According to this website,
Hartmann first came to his conception in an interesting way. In the 1980s, he was studying people who have nightmares and noticed that they could also readily recall other vivid or colorful dreams even if they didn’t qualify as nightmares. These people seemed to him especially “sensitive,” “vulnerable,” or “imaginative,” in contrast with other people who came across as more “solid,” “stoic,” or “persevering.” He suspected that there are real brain and body differences between thin and thick boundary people, and he developed a questionnaire to gain more insight.
You can find that questionnaire here. A shorter version here (with quick scoring results).  He has administered it to hundreds of student artist and musicians, the vast majority who tested positive for “thin boundaries” while non-artists were much less likely to do so, supporting the thesis that sensitivity and creatively are linked.  People’s test results ended up on a bell curve; I tended to the “thick-boundary” side of the curve, unsurprisingly to me.

Thin-boundary people let more sensory data in — more from the eyes, the ears, the tongue, the body, the nose.

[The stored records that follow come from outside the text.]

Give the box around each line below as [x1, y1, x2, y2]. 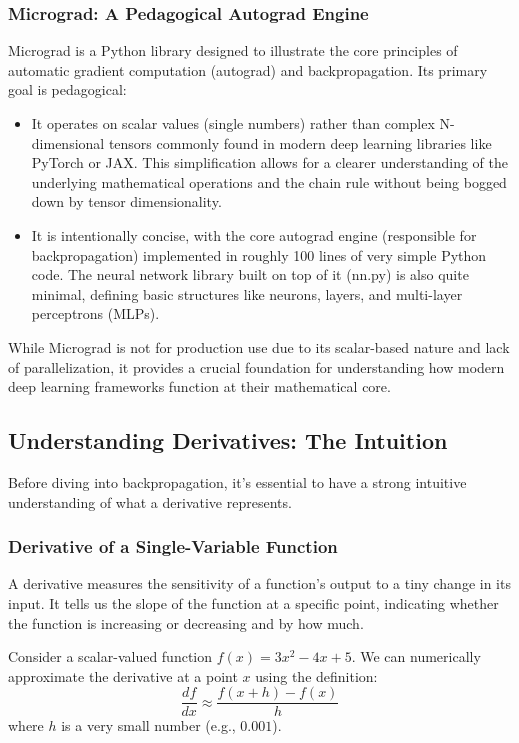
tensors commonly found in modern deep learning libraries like [108, 132, 492, 153]
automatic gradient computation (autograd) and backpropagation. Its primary [8, 59, 488, 80]
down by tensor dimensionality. [31, 191, 222, 212]
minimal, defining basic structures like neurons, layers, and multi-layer [31, 283, 463, 304]
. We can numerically [351, 646, 481, 667]
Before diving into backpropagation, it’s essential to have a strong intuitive [8, 471, 467, 492]
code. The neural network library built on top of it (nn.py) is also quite [31, 264, 469, 285]
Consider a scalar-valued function [8, 646, 213, 667]
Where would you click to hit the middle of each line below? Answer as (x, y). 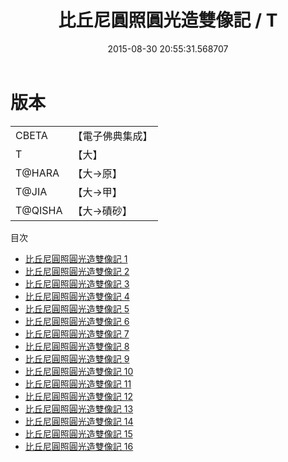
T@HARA (37, 173)
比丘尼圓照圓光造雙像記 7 (77, 333)
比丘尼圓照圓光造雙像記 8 (77, 346)
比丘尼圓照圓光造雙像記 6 (77, 321)
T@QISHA (39, 210)
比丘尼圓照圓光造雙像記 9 (77, 358)
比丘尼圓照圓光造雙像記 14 (79, 421)
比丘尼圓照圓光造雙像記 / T (168, 20)
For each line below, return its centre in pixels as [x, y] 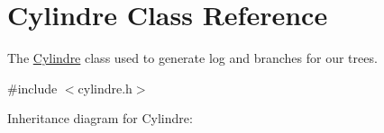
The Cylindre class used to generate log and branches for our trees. [192, 58]
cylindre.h [105, 88]
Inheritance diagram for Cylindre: [100, 118]
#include [32, 88]
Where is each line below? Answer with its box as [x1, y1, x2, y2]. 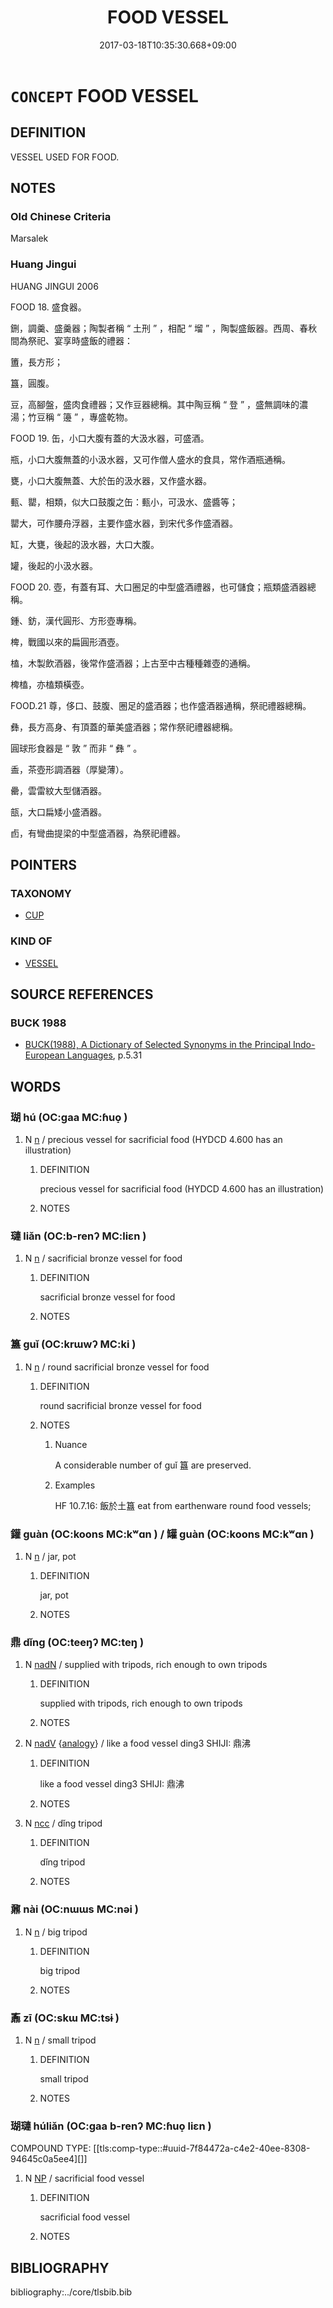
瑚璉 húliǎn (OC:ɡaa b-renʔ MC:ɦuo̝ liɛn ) [10, 2119, 212, 2133]
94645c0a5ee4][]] [10, 2153, 88, 2165]
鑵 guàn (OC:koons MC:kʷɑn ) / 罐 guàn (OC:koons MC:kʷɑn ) [10, 1527, 315, 1541]
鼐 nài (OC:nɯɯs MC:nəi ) [10, 1902, 139, 1916]
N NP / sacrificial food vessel [24, 2172, 145, 2185]
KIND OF [10, 934, 53, 948]
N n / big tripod [24, 1926, 88, 1938]
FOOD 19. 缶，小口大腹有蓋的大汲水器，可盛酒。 [10, 432, 210, 444]
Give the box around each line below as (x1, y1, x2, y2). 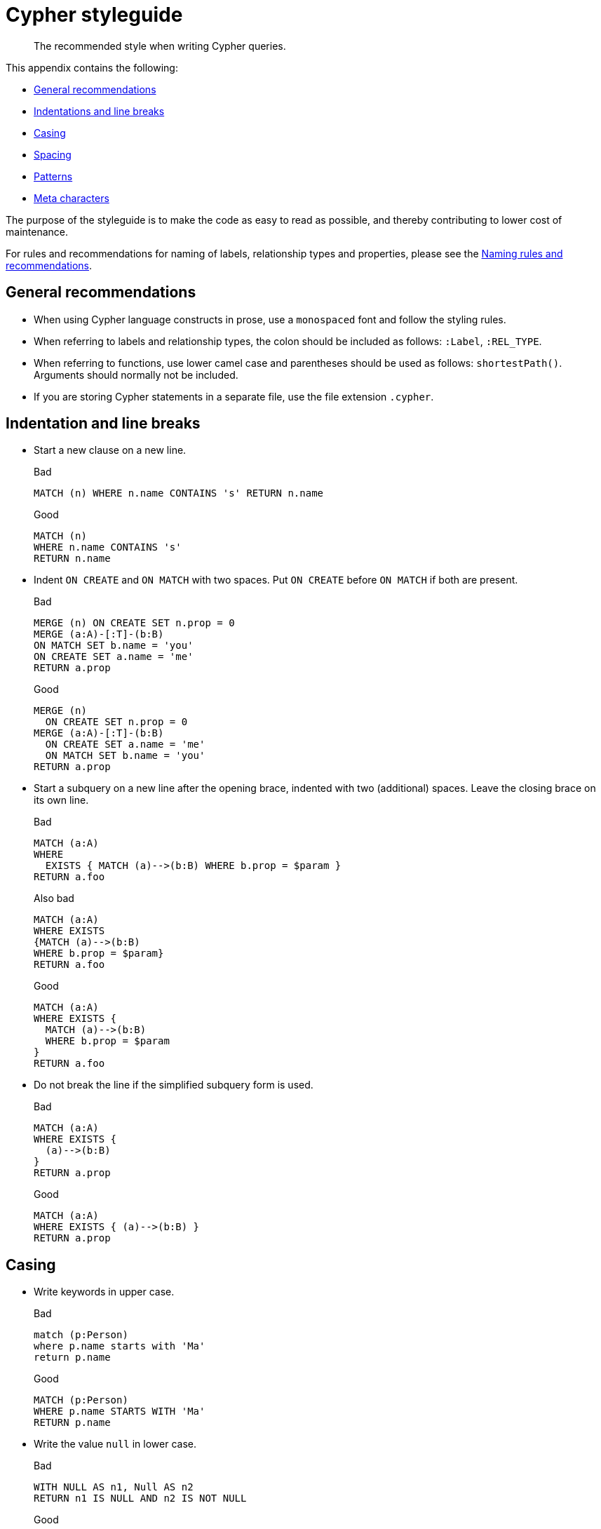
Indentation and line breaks (6, 415, 201, 433)
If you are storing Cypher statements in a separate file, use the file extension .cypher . (34, 390, 434, 403)
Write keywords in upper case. (34, 1286, 175, 1298)
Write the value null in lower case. (34, 1438, 196, 1450)
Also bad (34, 892, 74, 905)
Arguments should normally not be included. (34, 368, 238, 381)
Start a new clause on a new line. (34, 444, 187, 457)
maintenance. (6, 225, 68, 238)
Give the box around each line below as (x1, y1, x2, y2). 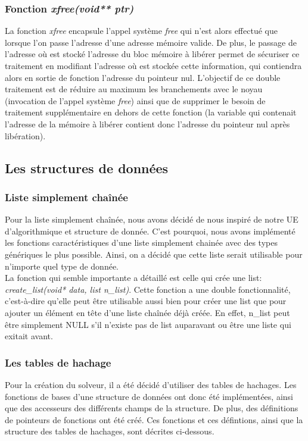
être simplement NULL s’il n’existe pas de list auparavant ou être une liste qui (5, 318, 291, 330)
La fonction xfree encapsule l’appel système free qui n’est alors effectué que (5, 24, 278, 37)
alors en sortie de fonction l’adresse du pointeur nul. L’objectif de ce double (5, 71, 281, 83)
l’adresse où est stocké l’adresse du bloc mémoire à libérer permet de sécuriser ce (5, 48, 300, 60)
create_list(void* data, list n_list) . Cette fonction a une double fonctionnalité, (5, 283, 291, 295)
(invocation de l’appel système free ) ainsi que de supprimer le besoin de (5, 94, 266, 107)
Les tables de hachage (5, 355, 111, 370)
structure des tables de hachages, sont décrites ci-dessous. (5, 425, 214, 437)

Most “insensitive” people have a strong filter for “irrelevant” sensory information so as to make the world easily navigable; those with HSP and thin-boundaries have much less ability to turn off this stream. The only time I have experienced anything similar is on LSD. To me, it sounds like all these sensitive folks are on a low dose of LSD their entire lives.  I found a little confirmation of this from this blog of a HSP:
HSPs can get relaxed, chatty, and uninhibited without alcohol--and can take blissful mental "trips" without LSD. A few lucky HSPs who were around in the 1960s even avoided those dangerous experiments with drugs, because nothing our friends seemed to experience on drugs seemed much more interesting than what we experienced while meditating
Life is just way more intense for them, in both good and bad ways.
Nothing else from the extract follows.